At 01:47:34 UT, the Swift Burst Alert Telescope (BAT) triggered and
located GRB 130327A (trigger=552063).  Swift slewed immediately to the burst. 
The BAT on-board calculated location is 
RA, Dec 91.992, +55.730 which is 
   RA(J2000)  =  06h 07m 58s
   Dec(J2000) = +55d 43' 49"
with an uncertainty of 3 arcmin (radius, 90% containment, including 
systematic uncertainty).  The BAT light curve shows a weak single peak
with a duration of about 10 sec.  The peak count rate
was ~900 counts/sec (15-350 keV), at ~0 sec after the trigger. 

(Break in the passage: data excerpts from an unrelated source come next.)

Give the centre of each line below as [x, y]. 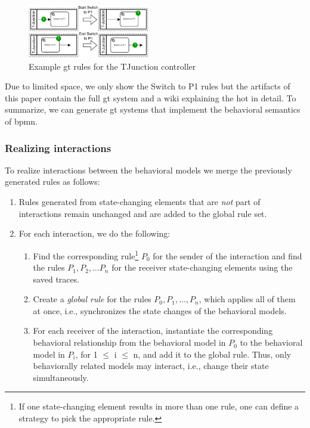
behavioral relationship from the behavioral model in [129, 342]
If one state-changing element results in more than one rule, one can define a [159, 406]
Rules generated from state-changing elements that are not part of [139, 202]
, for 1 [86, 354]
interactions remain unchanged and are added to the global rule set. [143, 213]
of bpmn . [21, 121]
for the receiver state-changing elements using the [202, 267]
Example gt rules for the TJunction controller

The XRT began observing the field at 01:49:55.0 UT, 141.0 seconds after
the BAT trigger. Using promptly downlinked data we find an uncatalogued
X-ray source with an enhanced position: RA, Dec 92.0387, 55.7143 which
is equivalent to:
   RA(J2000)  = 06h 08m 09.29s
   Dec(J2000) = +55d 42' 51.5"
with an uncertainty of 2.7 arcseconds (radius, 90% containment). This
location is 110 arcseconds from the BAT onboard position, within the
BAT error circle. This position may be improved as more data are
received; the latest position is available at
http://www.swift.ac.uk/sper.  We cannot determine whether the source is
fading at the present time. 

A power-law fit to a spectrum formed from promptly downlinked event
data gives a column density consistent with the Galactic value of 1.31
x 10^21 cm^-2 (Kalberla et al. 2005). 

UVOT took a finding chart exposure of 150 seconds with the White filter
starting 104 seconds after the BAT trigger. No credible afterglow candidate has
been found in the initial data products. The 2.7'x2.7' sub-image covers none of
the XRT error circle. The 8'x8' region for the list of sources generated
on-board covers 100% of the XRT error circle. The list of sources is typically
complete to about 18 mag. No correction has been made for the expected
extinction corresponding to E(B-V) of 0.13. 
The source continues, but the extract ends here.